Download NATIONAL CHENG KUNG UNIVERSITY MEDICAL COLLEGE

NATIONAL CHENG KUNG UNIVERSITY MEDICAL COLLEGE
DEPARTMENT OF MEDICAL TECHNOLOGY
Wednesday, February 27, 2008, 10:10-12:00 a.m.
CELLS, TISSUES, AND ORGANS OF THE IMMUNE SYSTEM
Yee-Shin Lin, Ph.D.
A. BACKGROUND
Leukocytes, the cells of the immune system, traverse the entire body via the circulatory system. Accumulations
of white blood cells are known as the thymus, spleen, lymph nodes, tonsils, Peyer’s patches, and appendix.
Each leukocyte has its own specific tasks to perform.
Reading: Male, Brostoff, Roth & Roitt [chapter 2]
B. LECTURE SUMMARY
CELLS INVOLVED IN THE IMMUNE RESPONSE
The cells of the immune system arise from pluripotent hemopoietic stem cells through two main lines of
differentiation:
1. Lymphoid lineage: T cells, B cells, and NK cells
2. Myeloid lineage: monocyte/macrophage, neutrophil, eosinophil, basophil/mast cell, platelets
The cells involved in the immune response can be divided into 3 general categories: lymphocytes, phagocytes,
and accessory cells. [see also Fig. 2.1, 2.2]

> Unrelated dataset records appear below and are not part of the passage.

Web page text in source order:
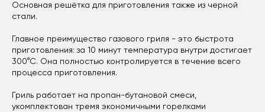
Основная решётка для приготовления также из черной
стали.
Главное преимущество газового гриля - это быстрота
приготовления: за 10 минут температура внутри достигает
300°С. Она полностью контролируется в течение всего
процесса приготовления.
Гриль работает на пропан-бутановой смеси,
укомплектован тремя экономичными горелками
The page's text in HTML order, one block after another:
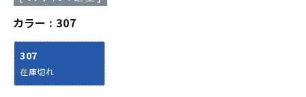
カラー 307
307
在庫切れ
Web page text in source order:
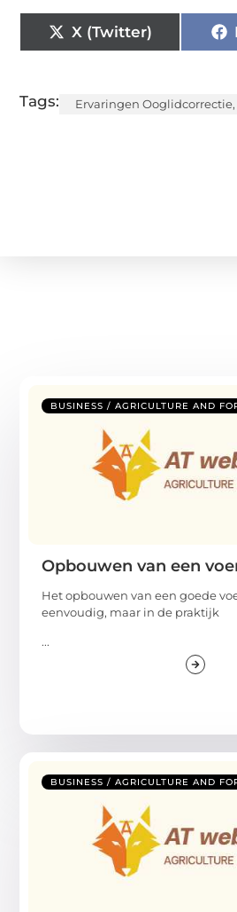
X (Twitter)
Tags: Ervaringen Ooglidcorrectie,
BUSINESS / AGRICULTURE AND
Opbouwen van een
Het opbouwen van een goede
eenvoudig, maar in de praktijk
...
BUSINESS / AGRICULTURE AND
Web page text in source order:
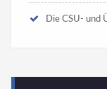
Die CSU- und
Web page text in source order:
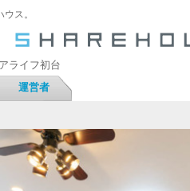
ス。
ライフ初台
運営者
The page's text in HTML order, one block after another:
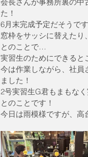
た！
6月末完成予定だそうです
窓枠をサッシに替えた
とのことで…
実習生のためにできると
今は作業しながら、社員
ました！
2号実習生G君もまもな
とのことです！
今日は雨模様ですが、高
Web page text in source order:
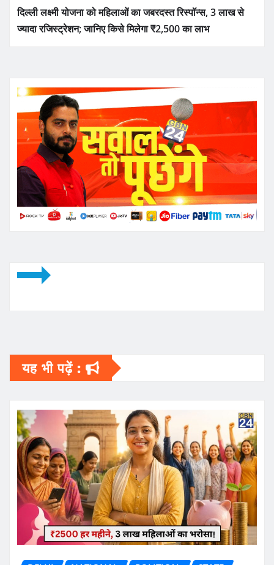
दिल्ली लक्ष्मी योजना को महिलाओं का जबरदस्त रिस्पॉन्स, 3 लाख से
ज्यादा रजिस्ट्रेशन; जानिए किसे मिलेगा ₹2,500 का लाभ
यह भी पढ़ें :
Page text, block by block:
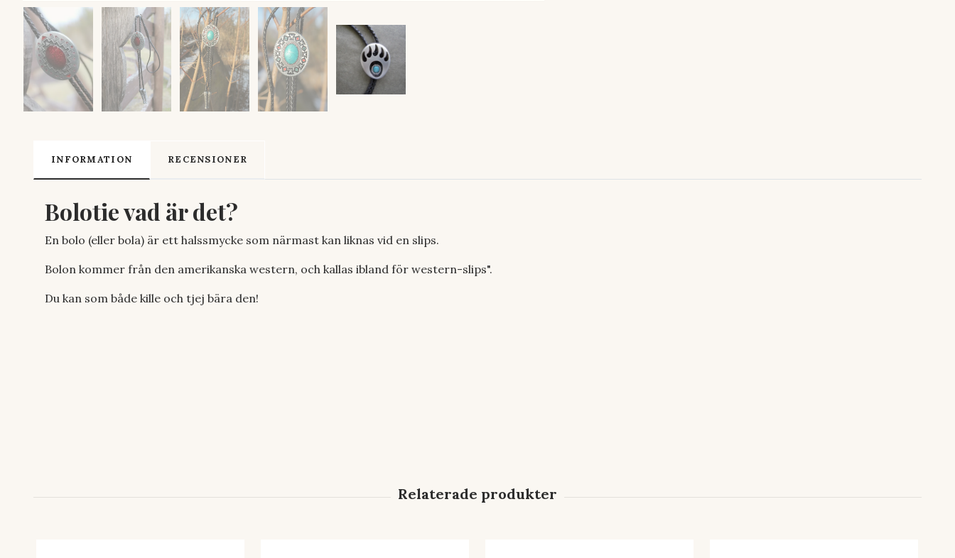
INFORMATION RECENSIONER
Bolotie vad är det?
En bolo (eller bola) är ett halssmycke som närmast kan liknas vid en slips.
Bolon kommer från den amerikanska western, och kallas ibland för western-slips".
Du kan som både kille och tjej bära den!
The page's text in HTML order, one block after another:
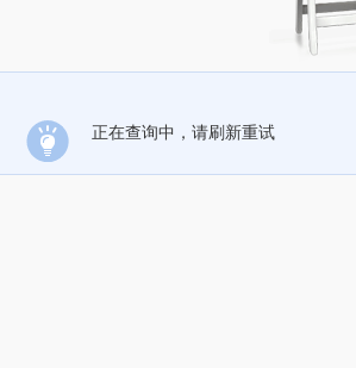
正在查询中，请刷新重试
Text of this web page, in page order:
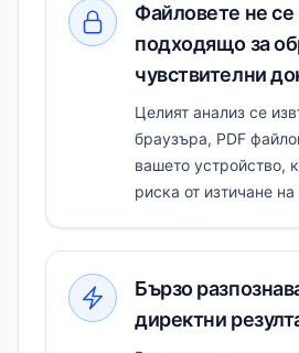
Файловете не се
подходящо за
чувствителни
Целият анализ се
браузъра, PDF
вашето устройство,
риска от изтичане
Бързо
директни
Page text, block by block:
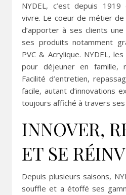
NYDEL, c’est depuis
vivre. Le coeur de métier
d’apporter à ses clients
ses produits notamment
PVC & Acrylique. NYDEL,
pour déjeuner en famille,
Facilité d’entretien,
facile, autant d’innovations
toujours affiché à travers
INNOVER,
ET SE
Depuis plusieurs saisons,
souffle et a étoffé ses
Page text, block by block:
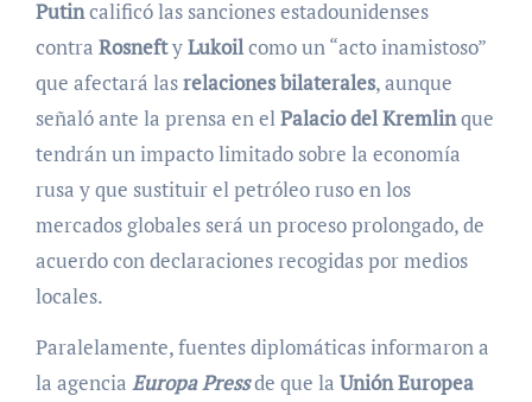
Putincalificó las sanciones estadounidenses
contra RosneftyLukoilcomo un “acto inamistoso”
que afectará lasrelaciones bilaterales, aunque
señaló ante la prensa en elPalacio del Kremlinque
tendrán un impacto limitado sobre la economía
rusa y que sustituir el petróleo ruso en los
mercados globales será un proceso prolongado, de
acuerdo con declaraciones recogidas por medios
locales.
Paralelamente, fuentes diplomáticas informaron a
la agencia Europa Pressde que la Unión Europea
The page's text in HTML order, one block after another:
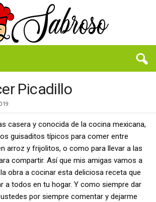
Picadillo
casera y conocida de la cocina mexicana,
guisaditos típicos para comer entre
arroz y frijolitos, o como para llevar a las
compartir. Así que mis amigas vamos a
obra a cocinar esta deliciosa receta que
a todos en tu hogar. Y como siempre dar
por siempre comentar y dejarme
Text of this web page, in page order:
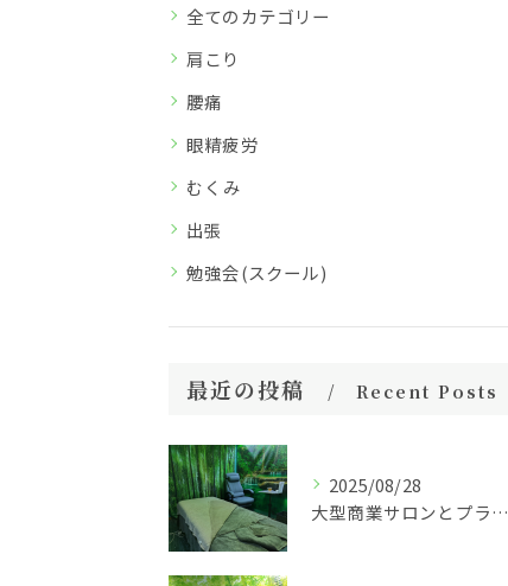
全てのカテゴリー
肩こり
腰痛
眼精疲労
むくみ
出張
勉強会(スクール)
最近の投稿 Recent Posts
2025/08/28
大型商業サロンとプライベートサロンの違い

CELLS OF THE INNATE IMMUNE SYSTEM
Differentiation of cells in the innate immune system [Fig. 2.6]
MONOCYTES [Fig. 2.4]: ImmunoSynonyms -- macrophages, Langerhans’ cells of the epidermis, histiocytes,
and cells of the mononuclear phagocyte system. These are the scavengers or garbage collectors of the body.
They pick up cellular debris, foreign cells and particles, etc., and enzymatically degrade it.
Distinguishing surface characteristics of monocyte/macrophage:
1.
FcR -- surface receptor for Fc portion of Ig molecule, i.e., CD64, CD32, CD16
2.
CR -- surface receptor for the 3rd component of complement, i.e., CR1 (CD35)
3.
MHC class II molecules (HLA-D for human and I-A/I-E for mouse) -- important in presentation of
antigens to T cells and functionally important in the regulation of the immune response
4.
Other markers: e.g. LFA-1 (CD11a/CD18), CD14, CD23(FcRII)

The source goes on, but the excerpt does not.